Controlling the cost for equipment repairs requires careful management of the Maintenance, Repair and Operational (MRO) spare parts inventory. These scenarios are repeated time and time again in many maintenance operations:
- A part should be available in the inventory but isn't there because it has been used on a previous job.
- A part is the wrong part for the job because the Equipment Bill of Material is wrong.
- A part is no longer service-ready when requested because it has been improperly stored in the storeroom.
All of these situations can result in additional cost because now the request for the part has become an emergency and the purchase will need to be expedited. These three examples seem to be the most common situations that companies encounter and are completely avoidable by implementing some basic inventory management practices.

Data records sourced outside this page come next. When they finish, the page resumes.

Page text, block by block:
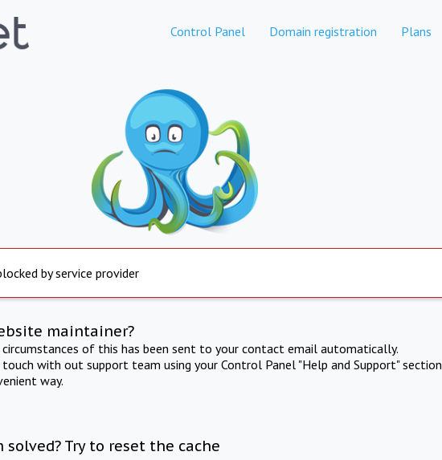
Control Panel Domain registration Plans
by service provider
maintainer?
of this has been sent to your contact email automatically.
with out support team using your Control Panel "Help and Support" section
way.
Try to reset the cache

Keeping the Right Parts in Stock
Security of the storeroom is a basic requirement for a valid inventory management program. Access to the storeroom needs to be limited, and employees that do have access should understand the importance of documenting any parts they remove from the inventory on the off shifts.
Of course, parts removed from the MRO inventory and not documented is not the only cause of missing parts. Errors occur during inventory stocking and item picking that can also cause missing or misplaced inventory. A documented cycle count process will catch many of these situations before they become a problem. Analysis and classification of the MRO inventory using the A-B-C classification of the inventory items establishes a format for scheduling and executing inventory cycle counts.
Critical and insurance spare parts should be in stock 100% of the time and cycle counted quarterly. These are parts that would have an immediate hazardous effect on safety or the environment or cause a stoppage to the production process. An item classified as an "A" part is a part that has a standard usage month to month and should also be counted quarterly. The "B" parts are lower usage items and these items should be counted semi-annually. A "C" item is a low-dollar, high-usage item (nuts and bolts, fittings, etc.) that is counted annually and should have an accuracy of 90%. Inventory accuracy that is measured monthly should be calculated on the results of cycle counts on the A and B inventory items with a goal of 95% overall accuracy for these items.
Keeping EBOMs up to Date
Equipment modifications should be managed through a formal Management of Change (MoC) process. The MoC process is triggered by a change to form, fit or function of the equipment and includes modifications, changes to the process, operational training and other changes that need to be formally documented. As equipment is modified or parts are superseded, the Equipment Bill of Material (EBOM) should be revised to include the new parts for the equipment. The old parts should be removed from the EBOM and reviewed as potential obsolete items. If the item has more than one equipment application and is not an item that needs to be removed from the inventory the min/max stocking level is reviewed and adjusted to reflect the reduced demand for the part.
The new parts that need to be added to the MRO inventory should be first added to the EBOM by the maintenance planner and a formal request submitted by the planner to the inventory manager for the new item to be added to the MRO inventory. The request to stock the new part should include a recommended stocking level, standard application of the part to other operating equipment assets that will use this item and an item description that includes the complete part description and any supporting documentation.
Storing MRO Parts Properly
Improper storage of some spare MRO parts can cause those parts to fail or not perform as expected when put in service. Large electric motors are an example of a spare component that needs a documented and scheduled preventive maintenance (PM) program while they are in storage. Scheduled PMs performed on these components reduce potential for damage to bearing assemblies from vibration and static corrosion. Vibration occurs from passing equipment and other sources in the area and can cause false brinelling of the bearing raceway in these large motors. Static corrosion is the result of the grease being displaced from the weight of the rotor shaft resting in the same position for extended periods of time.
The way to prevent damage to electric motors while in storage is to ensure the bearings are properly greased prior to being placed in storage and a scheduled PM put in place to rotate the motor shaft at least 450 degrees every 90 days. A simple visual method to ensure the motors are getting the needed PM is to use a paint pen to place a line on the end of the shaft from the center to the outer edge. If the line is at the 12 o'clock position it is the first quarter, 3 o'clock it is the second quarter, etc. The date the motor was greased and type of grease should be indicated on a tag that is attached to the motor. The motor itself should be placed on a vibration-absorbing material such as a wood platform or vibration-dampening pads.
Other parts that might need extra care during storage include:
- Pneumatic valves
- Rubber components (belts, o-rings, some gaskets)
- Electronic drive boards and components
- Gearboxes and pumps
- Pneumatic and hydraulic cylinders
Keeping the right spare parts in stock, keeping EBOMs up to date and storing MRO parts properly are three ways inventory management practices can help control the cost for material and labor in the maintenance budget. These practices can reduce additional costs from lost production time, lost utilization of the maintenance crafts and excessive procurement costs involved in expediting needed parts at the last minute.
Wally Wilson CMRP, CPIM, is a Senior Subject Matter Expert in Materials Management with Life Cycle Engineering, Charleston, South Carolina.